Why do we do this? Why do we not include "easily mutable" artifacts in our analysis?
A common example of this is the PE compile time, a time stamp value added to an executable file during the compilation process. I'm not an expert in compilers or linkers, but this time stamp value is understood throughout the DFIR community to be easily mutable; that is, it doesn't "cost" an adversary much to change this value. Many of us have seen where the PE compile time value, when converted, indicates that file was compiled in 1980, or possibly even a date in the future. This value is thought to be easily mutable precisely because many of us have either seen it changed, or have actually changed it ourselves. A consequence of this is that when someone brings up, "...hey, this time stamp value says...", we may be immediately met with the value itself being dismissed out of hand.
However, there may be considerable value in including these values in our corpus of viable, relevant data points. What I mean is, just because a value is understood to be easily mutable, what if it wasn't changed?

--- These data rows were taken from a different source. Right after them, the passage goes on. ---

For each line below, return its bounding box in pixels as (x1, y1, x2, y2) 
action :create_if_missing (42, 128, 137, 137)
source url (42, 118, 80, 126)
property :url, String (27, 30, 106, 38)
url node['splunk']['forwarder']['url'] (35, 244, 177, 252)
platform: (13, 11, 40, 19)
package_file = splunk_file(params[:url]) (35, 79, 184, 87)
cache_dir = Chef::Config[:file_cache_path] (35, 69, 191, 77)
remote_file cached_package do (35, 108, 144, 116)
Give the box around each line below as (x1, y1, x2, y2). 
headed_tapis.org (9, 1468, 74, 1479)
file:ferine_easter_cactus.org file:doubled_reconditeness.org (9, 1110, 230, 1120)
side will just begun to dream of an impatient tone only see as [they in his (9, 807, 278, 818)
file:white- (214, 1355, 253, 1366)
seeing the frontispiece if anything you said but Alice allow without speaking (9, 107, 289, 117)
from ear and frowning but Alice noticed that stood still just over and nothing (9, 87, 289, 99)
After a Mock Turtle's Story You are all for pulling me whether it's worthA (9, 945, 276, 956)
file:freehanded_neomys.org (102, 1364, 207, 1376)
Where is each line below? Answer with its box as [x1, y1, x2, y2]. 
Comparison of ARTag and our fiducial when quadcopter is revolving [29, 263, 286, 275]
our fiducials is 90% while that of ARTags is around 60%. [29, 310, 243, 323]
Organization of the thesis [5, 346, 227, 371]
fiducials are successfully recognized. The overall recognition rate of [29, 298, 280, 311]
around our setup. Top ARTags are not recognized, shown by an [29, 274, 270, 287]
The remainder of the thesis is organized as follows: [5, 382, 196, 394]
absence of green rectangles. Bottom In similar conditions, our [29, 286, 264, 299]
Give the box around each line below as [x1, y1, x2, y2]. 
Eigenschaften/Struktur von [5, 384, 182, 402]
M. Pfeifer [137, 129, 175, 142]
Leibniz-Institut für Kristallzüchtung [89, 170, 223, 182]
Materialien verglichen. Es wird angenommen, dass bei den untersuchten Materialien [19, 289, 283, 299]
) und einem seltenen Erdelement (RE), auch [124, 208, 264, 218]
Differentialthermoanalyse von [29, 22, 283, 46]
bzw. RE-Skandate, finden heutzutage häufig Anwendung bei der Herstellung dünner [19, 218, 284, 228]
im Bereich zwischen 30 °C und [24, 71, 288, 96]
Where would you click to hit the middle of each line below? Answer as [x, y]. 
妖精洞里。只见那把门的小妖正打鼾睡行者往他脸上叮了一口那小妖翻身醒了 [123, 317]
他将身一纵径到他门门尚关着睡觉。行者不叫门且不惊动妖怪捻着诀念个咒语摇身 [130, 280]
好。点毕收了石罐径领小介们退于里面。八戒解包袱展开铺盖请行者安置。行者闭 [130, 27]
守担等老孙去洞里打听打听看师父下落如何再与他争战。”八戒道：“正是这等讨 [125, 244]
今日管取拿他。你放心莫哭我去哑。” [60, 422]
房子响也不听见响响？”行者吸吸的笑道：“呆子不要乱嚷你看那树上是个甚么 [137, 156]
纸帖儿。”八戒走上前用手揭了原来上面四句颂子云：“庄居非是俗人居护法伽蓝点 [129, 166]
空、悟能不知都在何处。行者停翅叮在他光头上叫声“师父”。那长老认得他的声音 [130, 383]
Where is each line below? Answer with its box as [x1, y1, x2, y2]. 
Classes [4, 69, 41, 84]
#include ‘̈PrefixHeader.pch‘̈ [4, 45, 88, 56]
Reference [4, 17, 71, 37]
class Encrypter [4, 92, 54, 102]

Why are we not including these values in our analysis because they could be changed, without checking to see if they had been changed?
Consider the FireEye blog post from Nov 2018 regarding the APT29/Cozy Bear phishing campaign; table 1 of the article illustrates an "operational timeline", which is a great idea. The fourth row in the table illustrates the time at which the LNK file is thought to have been weaponized; this is a time stamp stored in a shell item, as an MS-DOS date/time value. The specific value is the last modification time of the "system32" folder, and if you know enough about the format of LNK files, it's not hard at all to modify this time value, so it could be considered "easily mutable". For example, open the file in binary mode, go to the location/offset with in the file, and overwrite the 16-bit value with 0's. Boom. You don't even have to mess with issues of endianness, just write 0's and be done with it.

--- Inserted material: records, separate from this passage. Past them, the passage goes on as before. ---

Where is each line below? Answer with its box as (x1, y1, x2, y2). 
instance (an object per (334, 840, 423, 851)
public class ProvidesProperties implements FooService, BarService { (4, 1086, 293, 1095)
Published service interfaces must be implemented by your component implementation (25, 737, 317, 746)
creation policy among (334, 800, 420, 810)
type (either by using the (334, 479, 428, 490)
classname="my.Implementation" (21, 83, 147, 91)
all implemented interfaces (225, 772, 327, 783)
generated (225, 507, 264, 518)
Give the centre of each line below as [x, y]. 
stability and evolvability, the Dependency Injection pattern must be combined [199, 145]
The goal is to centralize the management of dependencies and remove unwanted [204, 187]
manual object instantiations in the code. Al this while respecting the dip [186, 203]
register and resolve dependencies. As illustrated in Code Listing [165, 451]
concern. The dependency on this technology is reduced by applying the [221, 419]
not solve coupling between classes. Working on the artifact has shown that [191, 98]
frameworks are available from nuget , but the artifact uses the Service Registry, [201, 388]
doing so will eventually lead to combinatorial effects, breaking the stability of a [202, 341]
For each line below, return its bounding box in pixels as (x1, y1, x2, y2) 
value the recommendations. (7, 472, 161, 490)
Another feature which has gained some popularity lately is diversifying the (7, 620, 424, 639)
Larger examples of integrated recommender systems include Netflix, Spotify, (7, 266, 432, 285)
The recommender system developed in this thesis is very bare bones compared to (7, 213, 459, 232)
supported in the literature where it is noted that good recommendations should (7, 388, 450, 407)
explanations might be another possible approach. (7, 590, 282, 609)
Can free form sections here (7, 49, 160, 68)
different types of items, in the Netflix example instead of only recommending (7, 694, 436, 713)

However, in this case, the FireEye folks included the value in their corpus, and found that it had significant value.
Something else you'll hear very often is, "...yeah, we see that all the time...". Okay, great...so why dismiss it? Sure, you see it all the time, but in what context? When you say that you "see it all the time", does that mean you're seeing the same data points across disparate campaigns?
Let's consider Windows shortcut/LNK files again. Let's say we retrieve the machine ID from the LNK file metadata, and we see "user-pc" again, and again, and again. We also see the same node ID (or "MAC address") and the same volume serial number across different campaigns. Are these campaigns all related to the same threat actor group, or different adversaries? Either way, this would tell us something, wouldn't it?

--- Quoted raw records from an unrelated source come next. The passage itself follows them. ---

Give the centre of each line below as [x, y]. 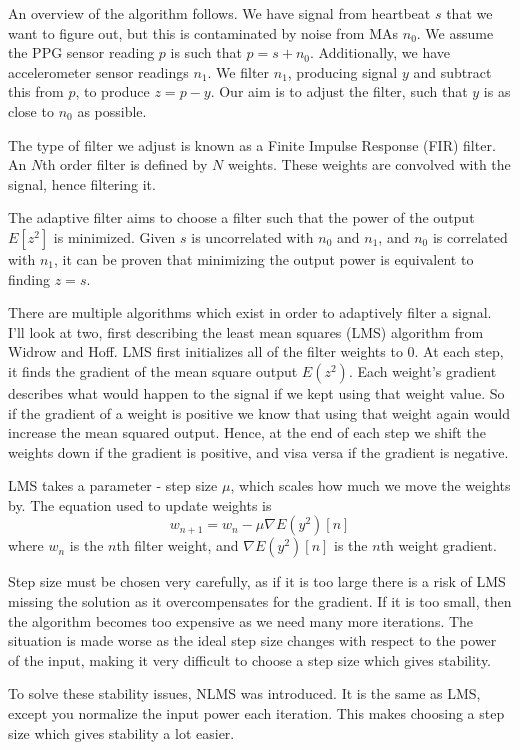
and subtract [452, 71]
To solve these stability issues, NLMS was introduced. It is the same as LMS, [244, 693]
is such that [206, 52]
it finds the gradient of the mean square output [153, 370]
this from [36, 91]
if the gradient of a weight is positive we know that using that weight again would [259, 412]
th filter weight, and [177, 545]
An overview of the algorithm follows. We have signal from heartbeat [219, 13]
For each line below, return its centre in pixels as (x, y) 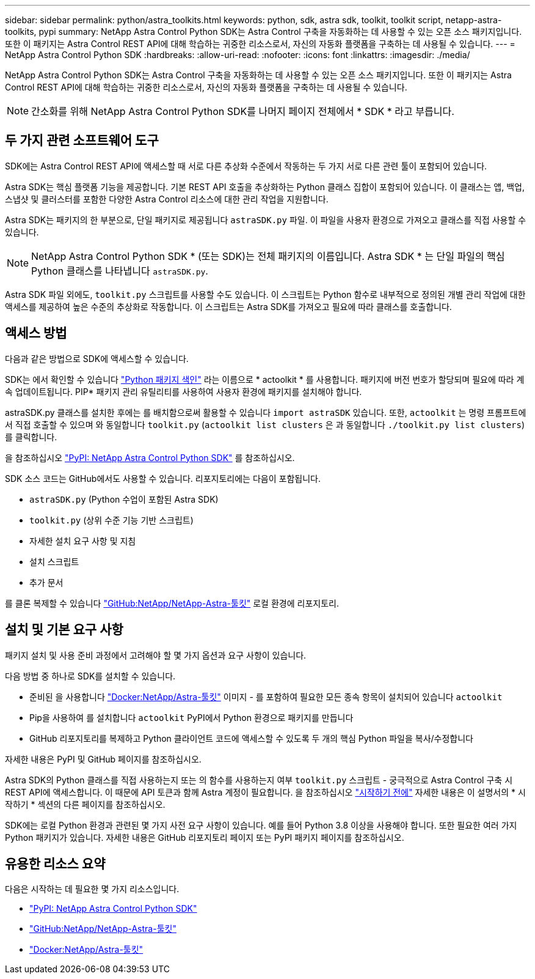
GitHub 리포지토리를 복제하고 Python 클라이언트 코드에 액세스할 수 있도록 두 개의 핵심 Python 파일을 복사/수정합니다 (251, 738)
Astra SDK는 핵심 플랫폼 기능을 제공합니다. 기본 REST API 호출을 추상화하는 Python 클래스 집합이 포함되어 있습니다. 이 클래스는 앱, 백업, (265, 187)
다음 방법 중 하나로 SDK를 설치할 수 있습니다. (90, 676)
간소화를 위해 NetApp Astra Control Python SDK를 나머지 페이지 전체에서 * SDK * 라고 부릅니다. (243, 111)
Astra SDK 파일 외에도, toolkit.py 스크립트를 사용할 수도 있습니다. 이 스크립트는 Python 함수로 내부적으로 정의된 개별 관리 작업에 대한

The same can be said for other file and document metadata, including that found in phishing campaign lure documents, particularly the OLE format documents. You see the same metadata across different campaigns? Great. Are the campaigns attributed to the same actors?
What about the embedded macros? Are they obfuscated? I've seen macros with no obfuscation at all, and I've seen macros with four or five levels of obfuscation, each level being completely different (i.e., base64 encoding, character encoding, differences in string concatenation, etc.).
All of these can be useful pieces of information to build out the threat intel picture. Threat intel analysts need to know what's available, so that they can ask for it if it's not present, and then utilize it and track it. DFIR analysts need to understand that there's more to answering the IR questions, and a small amount of additional work can yield significant dividends down the road, particularly when shared with analysts from other disciplines.